EU Privacy Regulator Fines Amazon $887M

GDPR

A European privacy watchdog has fined Amazon 746 million euros ($887 million) for violating data protection laws.

According to CNBC, Amazon disclosed the fine Friday (July 30) in a security filing. It was issued two weeks ago by the Luxembourg National Commission for Data Protection (CNDP), which says the retail giant failed to comply with the European Union’s General Data Protection Regulation.

The commission has ordered Amazon to revise some of its business practices, while Amazon, whose European operations are based in Luxembourg, denies any sort of breach occurred.

“Maintaining the security of our customers’ information and their trust are top priorities,” an Amazon spokesperson told CNBC. “There has been no data breach, and no customer data has been exposed to any third party.”

Amazon says it plans to appeal the fine, which it called disproportionate. The company added that the CNDP decision as it relates to how the company shows customers relevant advertising “relies on subjective and untested interpretations of European privacy law.”

The investigation was apparently sparked by a complaint in 2018 by La Quadrature du Net, a French privacy group.

The General Data Protection Regulation (GDPR) allows data protection agencies in Europe to fine companies as much as 4 percent of their yearly global sales. And as CNBC notes, while this fine is in the hundreds of millions, it was announced one day after Amazon reported its third consecutive $100 billion quarter.

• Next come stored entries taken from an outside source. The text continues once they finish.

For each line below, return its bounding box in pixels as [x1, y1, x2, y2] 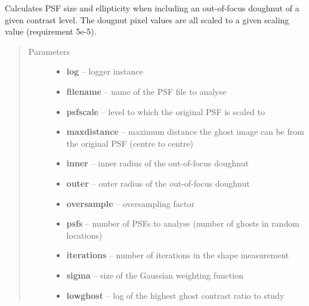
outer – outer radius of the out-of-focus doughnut [66, 177, 250, 189]
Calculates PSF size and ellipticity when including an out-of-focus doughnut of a [5, 2, 299, 14]
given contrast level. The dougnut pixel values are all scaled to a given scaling [5, 13, 289, 26]
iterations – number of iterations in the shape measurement [66, 249, 289, 261]
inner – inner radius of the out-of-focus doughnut [66, 157, 249, 169]
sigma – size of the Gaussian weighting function [66, 268, 243, 281]
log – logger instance [66, 65, 143, 78]
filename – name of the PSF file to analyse [66, 85, 227, 97]
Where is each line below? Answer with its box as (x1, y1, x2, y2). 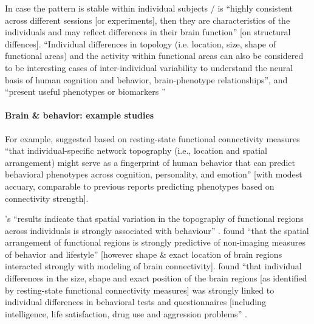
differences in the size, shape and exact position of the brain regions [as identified (5, 272, 307, 284)
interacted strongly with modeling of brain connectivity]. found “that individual (5, 260, 302, 272)
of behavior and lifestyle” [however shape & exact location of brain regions (5, 247, 282, 260)
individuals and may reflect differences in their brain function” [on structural (5, 26, 291, 38)
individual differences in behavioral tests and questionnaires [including (5, 295, 266, 308)
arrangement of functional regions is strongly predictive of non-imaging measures (5, 236, 305, 249)
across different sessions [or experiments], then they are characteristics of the (5, 13, 290, 26)
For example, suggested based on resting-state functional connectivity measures (5, 132, 300, 145)
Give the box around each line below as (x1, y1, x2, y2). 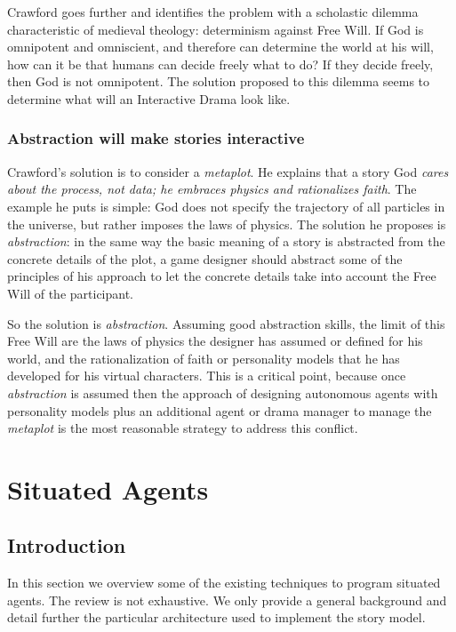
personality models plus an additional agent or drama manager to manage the (7, 401, 432, 420)
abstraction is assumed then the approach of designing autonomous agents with (7, 383, 438, 402)
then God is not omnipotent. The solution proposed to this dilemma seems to (7, 72, 430, 91)
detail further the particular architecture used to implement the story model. (7, 608, 426, 627)
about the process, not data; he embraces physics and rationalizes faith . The (7, 180, 417, 198)
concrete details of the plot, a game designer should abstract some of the (7, 249, 403, 268)
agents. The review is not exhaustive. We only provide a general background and (7, 590, 447, 609)
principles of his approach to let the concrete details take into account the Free (7, 267, 436, 285)
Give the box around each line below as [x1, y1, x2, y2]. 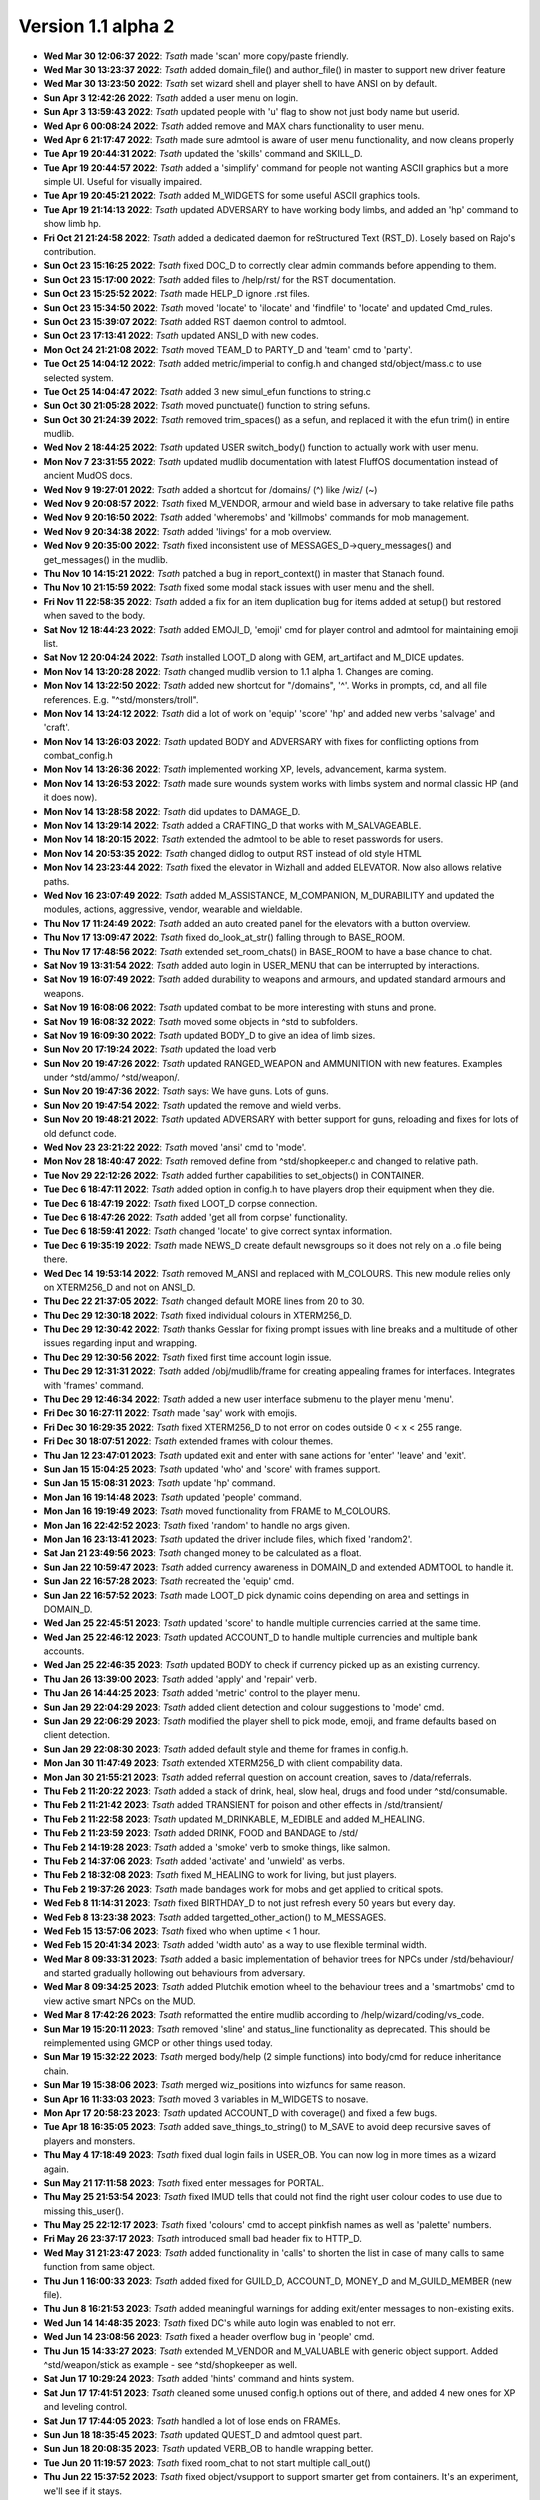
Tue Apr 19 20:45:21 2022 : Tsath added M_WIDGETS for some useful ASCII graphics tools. [43, 190, 421, 202]
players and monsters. [43, 2135, 136, 2147]
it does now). [43, 791, 98, 804]
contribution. [43, 246, 97, 258]
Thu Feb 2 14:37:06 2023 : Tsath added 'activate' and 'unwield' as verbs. [43, 1855, 345, 1867]
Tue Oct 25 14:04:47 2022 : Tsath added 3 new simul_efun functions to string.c [43, 385, 372, 397]
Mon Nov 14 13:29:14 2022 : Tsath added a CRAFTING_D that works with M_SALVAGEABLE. [43, 820, 422, 832]
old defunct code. [43, 1127, 117, 1139]
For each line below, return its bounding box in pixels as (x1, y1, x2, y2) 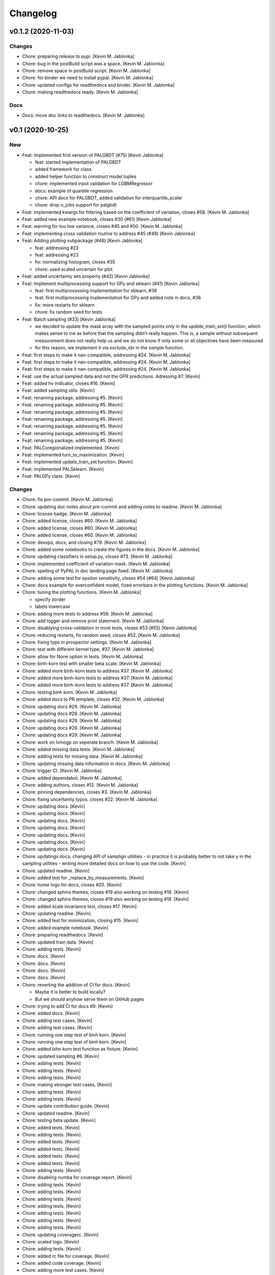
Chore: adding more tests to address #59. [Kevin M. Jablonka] (22, 610, 153, 617)
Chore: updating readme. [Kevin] (22, 910, 91, 916)
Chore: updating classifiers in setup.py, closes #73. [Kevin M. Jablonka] (22, 553, 173, 559)
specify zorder (35, 596, 66, 602)
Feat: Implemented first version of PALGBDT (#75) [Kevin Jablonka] (22, 152, 163, 158)
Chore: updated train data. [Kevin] (22, 939, 94, 945)
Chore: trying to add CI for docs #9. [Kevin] (22, 1003, 113, 1009)
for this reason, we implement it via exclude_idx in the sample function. (35, 345, 184, 351)
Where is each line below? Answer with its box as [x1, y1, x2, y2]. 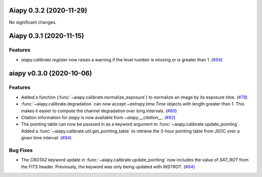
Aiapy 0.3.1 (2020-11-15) [9, 32, 84, 40]
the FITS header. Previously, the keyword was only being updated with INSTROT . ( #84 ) [21, 163, 195, 169]
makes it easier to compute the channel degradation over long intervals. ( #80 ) [21, 108, 177, 114]
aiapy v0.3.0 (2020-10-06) [9, 69, 92, 77]
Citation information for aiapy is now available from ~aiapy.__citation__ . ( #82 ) [21, 115, 176, 120]
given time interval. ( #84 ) [21, 135, 72, 141]
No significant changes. [9, 19, 57, 25]
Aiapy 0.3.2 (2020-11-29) [9, 6, 87, 15]
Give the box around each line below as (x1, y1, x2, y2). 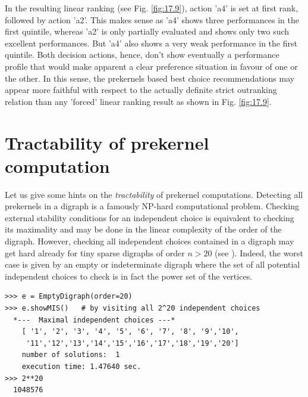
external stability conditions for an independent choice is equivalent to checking (5, 211, 294, 224)
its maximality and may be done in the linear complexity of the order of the (5, 223, 282, 235)
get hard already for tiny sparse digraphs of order (5, 246, 185, 259)
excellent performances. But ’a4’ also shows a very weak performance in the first (5, 36, 297, 49)
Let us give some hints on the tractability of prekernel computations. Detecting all (5, 188, 303, 200)
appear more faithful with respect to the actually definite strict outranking (5, 83, 277, 96)
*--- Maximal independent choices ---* (13, 315, 175, 324)
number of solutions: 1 (21, 351, 120, 359)
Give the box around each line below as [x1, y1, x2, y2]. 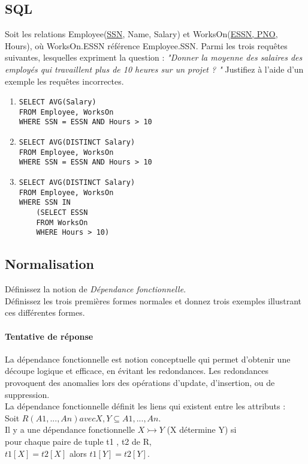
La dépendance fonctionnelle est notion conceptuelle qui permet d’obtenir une [5, 352, 291, 365]
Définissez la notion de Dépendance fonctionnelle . [5, 283, 186, 295]
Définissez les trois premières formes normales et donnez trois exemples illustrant [5, 294, 302, 307]
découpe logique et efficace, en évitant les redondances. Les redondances [5, 364, 268, 377]
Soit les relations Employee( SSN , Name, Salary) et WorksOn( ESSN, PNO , [5, 28, 278, 40]
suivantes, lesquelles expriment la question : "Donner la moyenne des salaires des [5, 51, 303, 64]
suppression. [5, 388, 50, 400]
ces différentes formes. [5, 306, 85, 319]

But as PYMNTS reported on Thursday, that report wasn’t exactly great news for the company. Amazon reported $113 billion in net sales for the three months ending June 30. That’s 27 percent higher than the same period last year, but $2 billion short of analyst projections.

Brian Olsavsky, Amazon’s chief financial officer, said reduced spending by Prime members and an increase in vacation rates leading to more mobility by consumers contributed to the decline.